• [EXERCISE] Lines before the one containing "Food Delivery Perth" are excluded; reproduce that line and all lines after it in the entries below, exactly.
Top of GIVEN RECORDS
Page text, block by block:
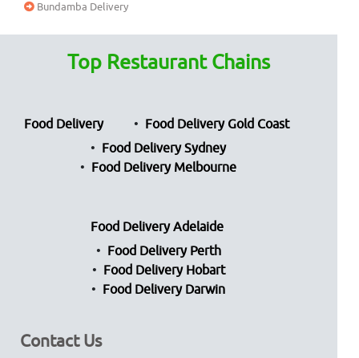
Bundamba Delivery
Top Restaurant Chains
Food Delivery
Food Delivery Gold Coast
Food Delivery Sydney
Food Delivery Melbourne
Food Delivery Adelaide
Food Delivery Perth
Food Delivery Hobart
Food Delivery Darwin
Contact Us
Bottom of GIVEN RECORDS
• [RESPONSE]
Food Delivery Perth
Food Delivery Hobart
Food Delivery Darwin
Contact Us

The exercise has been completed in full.